PHOENIX (Aug. 16, 2006) -- Arizona Department of Environmental Quality Director Steve Owens today announced that the department has awarded a $50,000 grant through its Brownfields Program to the City of Flagstaff to begin assessment, cleanup and revitalization of a local neighborhood.

Under the grant, the city will perform Environmental Site Assessments on two adjacent land parcels located at 116 and 216 West Phoenix Avenue in Flagstaff's Southside neighborhood, which has experienced difficulties over the years due primarily to area flooding. The five-acre site must be cleaned of suspected contaminants before flood-related issues can be addressed.

The site includes a vacant lot, parking lot, warehouse, power plant, railroad spur lines and a storage yard, and a wood preservation vat.

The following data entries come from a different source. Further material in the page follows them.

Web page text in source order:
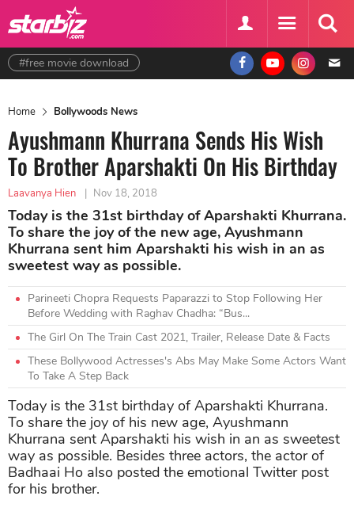
#free movie download
Home Bollywoods News
Ayushmann Khurrana Sends His Wish
To Brother Aparshakti On His Birthday
Laavanya Hien | Nov 18, 2018
Today is the 31st birthday of Aparshakti Khurrana.
To share the joy of the new age, Ayushmann
Khurrana sent him Aparshakti his wish in an as
sweetest way as possible.
Parineeti Chopra Requests Paparazzi to Stop Following Her
Before Wedding with Raghav Chadha: “Bus...
The Girl On The Train Cast 2021, Trailer, Release Date & Facts
These Bollywood Actresses's Abs May Make Some Actors Want
To Take A Step Back
Today is the 31st birthday of Aparshakti Khurrana.
To share the joy of his new age, Ayushmann
Khurrana sent Aparshakti his wish in an as sweetest
way as possible. Besides three actors, the actor of
Badhaai Ho also posted the emotional Twitter post
for his brother.
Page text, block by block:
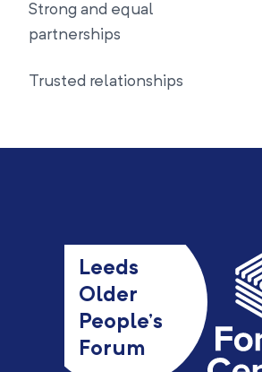
Strong and equal
partnerships
Trusted relationships
Leeds
Older
People’s
Forum
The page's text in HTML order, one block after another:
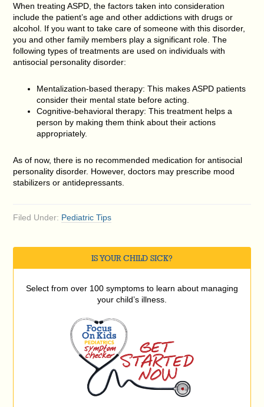
When treating ASPD, the factors taken into consideration
include the patient’s age and other addictions with drugs or
alcohol. If you want to take care of someone with this disorder,
you and other family members play a significant role. The
following types of treatments are used on individuals with
antisocial personality disorder:
Mentalization-based therapy: This makes ASPD patients
consider their mental state before acting.
Cognitive-behavioral therapy: This treatment helps a
person by making them think about their actions
appropriately.
As of now, there is no recommended medication for antisocial
personality disorder. However, doctors may prescribe mood
stabilizers or antidepressants.
Filed Under: Pediatric Tips
IS YOUR CHILD SICK?
Select from over 100 symptoms to learn about managing
your child’s illness.
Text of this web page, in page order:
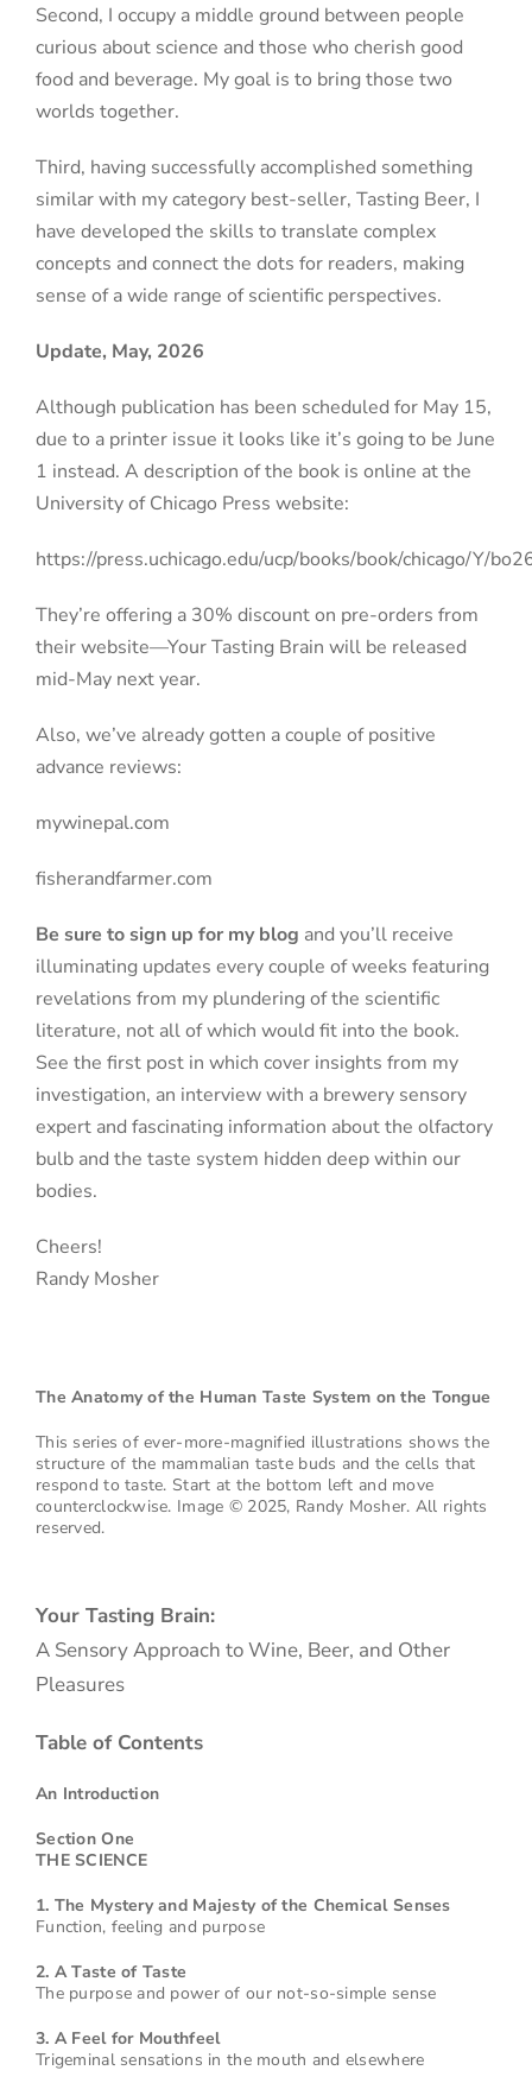
Second, I occupy a middle ground between people
curious about science and those who cherish good
food and beverage. My goal is to bring those two
worlds together.
Third, having successfully accomplished something
similar with my category best-seller, Tasting Beer, I
have developed the skills to translate complex
concepts and connect the dots for readers, making
sense of a wide range of scientific perspectives.
Update, May, 2026
Although publication has been scheduled for May 15,
due to a printer issue it looks like it’s going to be June
1 instead. A description of the book is online at the
University of Chicago Press website:
https://press.uchicago.edu/ucp/books/book/chicago/Y/
They’re offering a 30% discount on pre-orders from
their website—Your Tasting Brain will be released
mid-May next year.
Also, we’ve already gotten a couple of positive
advance reviews:
mywinepal.com
fisherandfarmer.com
Be sure to sign up for my blog and you’ll receive
illuminating updates every couple of weeks featuring
revelations from my plundering of the scientific
literature, not all of which would fit into the book.
See the first post in which cover insights from my
investigation, an interview with a brewery sensory
expert and fascinating information about the olfactory
bulb and the taste system hidden deep within our
bodies.
Cheers!
Randy Mosher
The Anatomy of the Human Taste System on the Tongue
This series of ever-more-magnified illustrations shows the
structure of the mammalian taste buds and the cells that
respond to taste. Start at the bottom left and move
counterclockwise. Image © 2025, Randy Mosher. All rights
reserved.
Your Tasting Brain:
A Sensory Approach to Wine, Beer, and Other
Pleasures
Table of Contents
An Introduction
Section One
THE SCIENCE
1. The Mystery and Majesty of the Chemical Senses
Function, feeling and purpose
2. A Taste of Taste
The purpose and power of our not-so-simple sense
3. A Feel for Mouthfeel
Trigeminal sensations in the mouth and elsewhere
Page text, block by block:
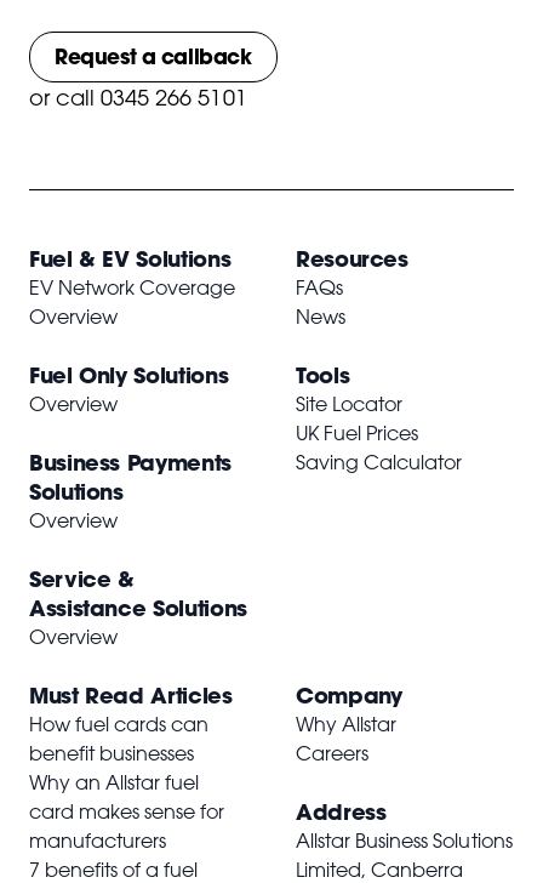
Request a callback
or call 0345 266 5101
Fuel & EV Solutions
EV Network Coverage
Overview
Fuel Only Solutions
Overview
Business Payments
Solutions
Overview
Service &
Assistance Solutions
Overview
Resources
FAQs
News
Tools
Site Locator
UK Fuel Prices
Saving Calculator
Must Read Articles
How fuel cards can
benefit businesses
Why an Allstar fuel
card makes sense for
manufacturers
7 benefits of a fuel
Company
Why Allstar
Careers
Address
Allstar Business Solutions
Limited, Canberra
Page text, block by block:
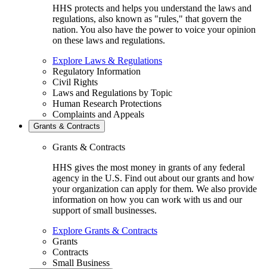
HHS protects and helps you understand the laws and
regulations, also known as "rules," that govern the
nation. You also have the power to voice your opinion
on these laws and regulations.
Explore Laws & Regulations
Regulatory Information
Civil Rights
Laws and Regulations by Topic
Human Research Protections
Complaints and Appeals
Grants & Contracts
Grants & Contracts
HHS gives the most money in grants of any federal
agency in the U.S. Find out about our grants and how
your organization can apply for them. We also provide
information on how you can work with us and our
support of small businesses.
Explore Grants & Contracts
Grants
Contracts
Small Business
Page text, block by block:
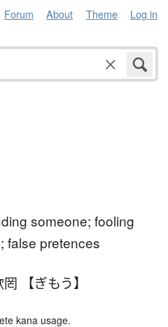
Forum About Theme Log in
someone; fooling
false pretences
【ぎもう】
kana usage.
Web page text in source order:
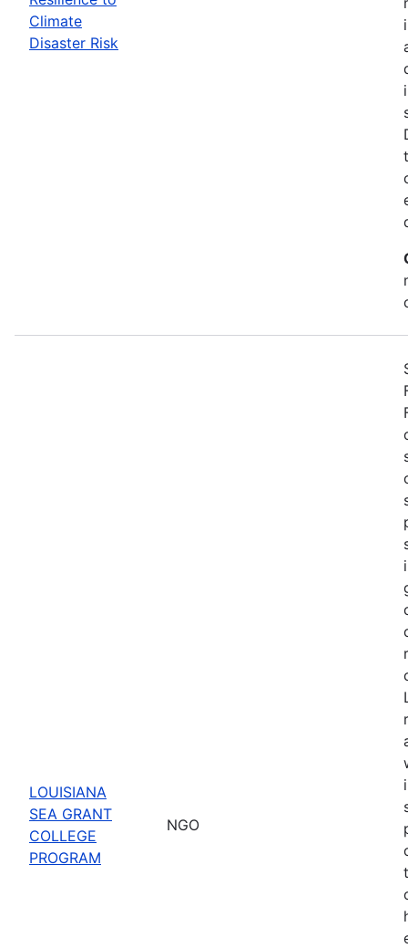
Climate
Disaster Risk
LOUISIANA
SEA GRANT
COLLEGE
PROGRAM
NGO
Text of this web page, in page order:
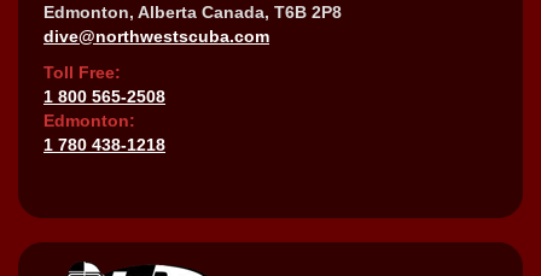
Edmonton, Alberta Canada, T6B 2P8
dive@northwestscuba.com
Toll Free:
1 800 565-2508
Edmonton:
1 780 438-1218
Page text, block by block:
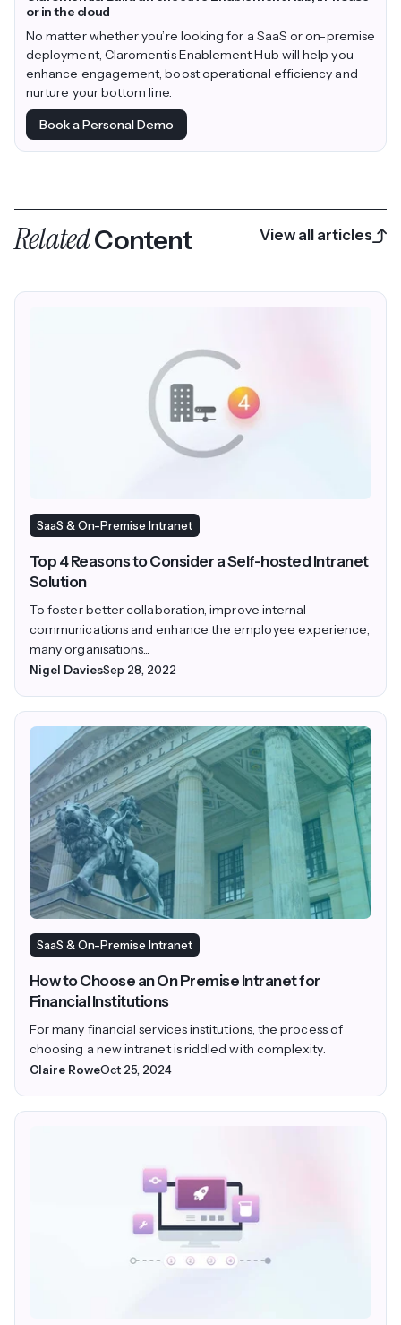
or in the cloud
No matter whether you’re looking for a SaaS or on-premise
deployment, Claromentis Enablement Hub will help you
enhance engagement, boost operational efficiency and
nurture your bottom line.
Book a Personal Demo
RelatedContent View all articles
SaaS & On-Premise Intranet
Top 4 Reasons to Consider a Self-hosted Intranet
Solution
To foster better collaboration, improve internal
communications and enhance the employee experience,
many organisations...
Nigel DaviesSep 28, 2022
SaaS & On-Premise Intranet
How to Choose an On Premise Intranet for
Financial Institutions
For many financial services institutions, the process of
choosing a new intranet is riddled with complexity.
Claire RoweOct 25, 2024
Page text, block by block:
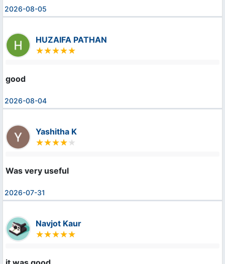
2026-08-05
HUZAIFA PATHAN
good
2026-08-04
Yashitha K
Was very useful
2026-07-31
Navjot Kaur
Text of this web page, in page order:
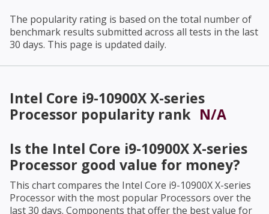
The popularity rating is based on the total number of
benchmark results submitted across all tests in the last
30 days. This page is updated daily.
Intel Core i9-10900X X-series
Processor popularity rank N/A
Is the Intel Core i9-10900X X-series
Processor good value for money?
This chart compares the Intel Core i9-10900X X-series
Processorwith the most popular Processors over the
last 30 days. Components that offer the best value for
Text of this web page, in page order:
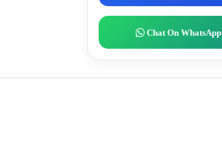
Chat On WhatsApp
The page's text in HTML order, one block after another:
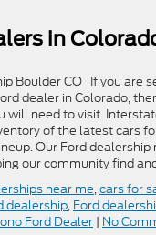
in
Boulder CO If you are
dealer in Colorado,
will need to visit.
of the latest cars
Our Ford dealership
our community find
near me,cars for
dealership, Ford
Ford Dealer | No
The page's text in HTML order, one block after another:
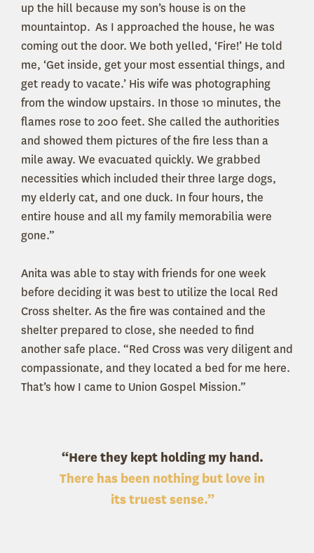
up the hill because my son’s house is on the
mountaintop. As I approached the house, he was
coming out the door. We both yelled, ‘Fire!’ He told
me, ‘Get inside, get your most essential things, and
get ready to vacate.’ His wife was photographing
from the window upstairs. In those 10 minutes, the
flames rose to 200 feet. She called the authorities
and showed them pictures of the fire less than a
mile away. We evacuated quickly. We grabbed
necessities which included their three large dogs,
my elderly cat, and one duck. In four hours, the
entire house and all my family memorabilia were
gone.”
Anita was able to stay with friends for one week
before deciding it was best to utilize the local Red
Cross shelter. As the fire was contained and the
shelter prepared to close, she needed to find
another safe place. “Red Cross was very diligent and
compassionate, and they located a bed for me here.
That’s how I came to Union Gospel Mission.”
“Here they kept holding my hand.
There has been nothing but love in
its truest sense.”
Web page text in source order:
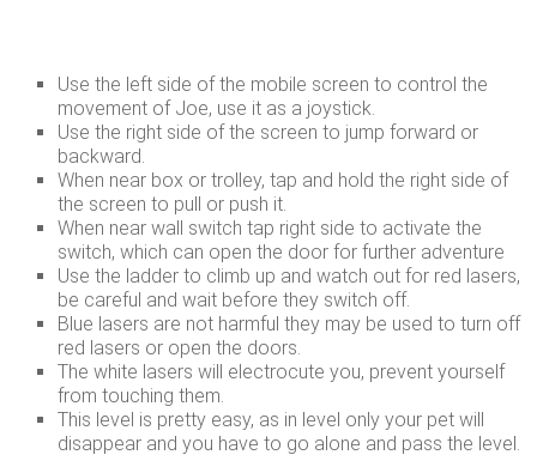
Use the left side of the mobile screen to control the
movement of Joe, use it as a joystick.
Use the right side of the screen to jump forward or
backward.
When near box or trolley, tap and hold the right side of
the screen to pull or push it.
When near wall switch tap right side to activate the
switch, which can open the door for further adventure
Use the ladder to climb up and watch out for red lasers,
be careful and wait before they switch off.
Blue lasers are not harmful they may be used to turn off
red lasers or open the doors.
The white lasers will electrocute you, prevent yourself
from touching them.
This level is pretty easy, as in level only your pet will
disappear and you have to go alone and pass the level.
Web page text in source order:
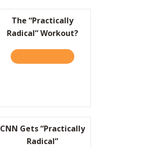
The “Practically
Radical” Workout?
ABOUT THE
CNN Gets “Practically
Radical”
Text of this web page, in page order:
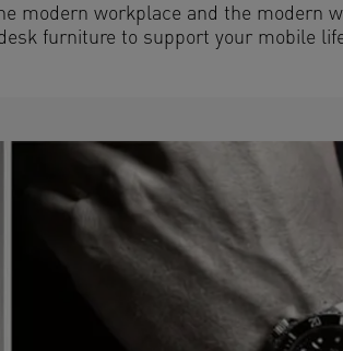
modern workplace and the modern
furniture to support your mobile
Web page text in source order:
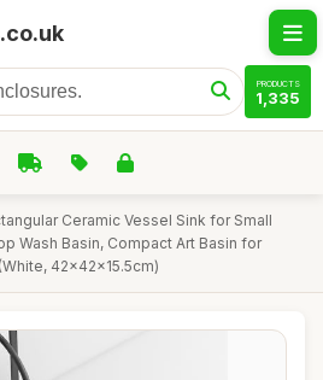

Phase I of the environmental assessment is expected to begin before the end of August, with Phase II slated to start in September. The City of Flagstaff then expects to apply to the Environmental Protection Agency's Brownfields Program for a grant to begin cleanup next year.

"We are pleased to support Flagstaff's efforts to put these properties back into productive economic use for the community," Director Owens said. "Our Brownfields program reduces environmental hazards and makes it possible to put these properties to work once again."

A brownfield is an abandoned or under-used property with an active redevelopment potential that suffers from environmental contamination.

ADEQ's Brownfields program is made possible with funds ADEQ receives from the federal government.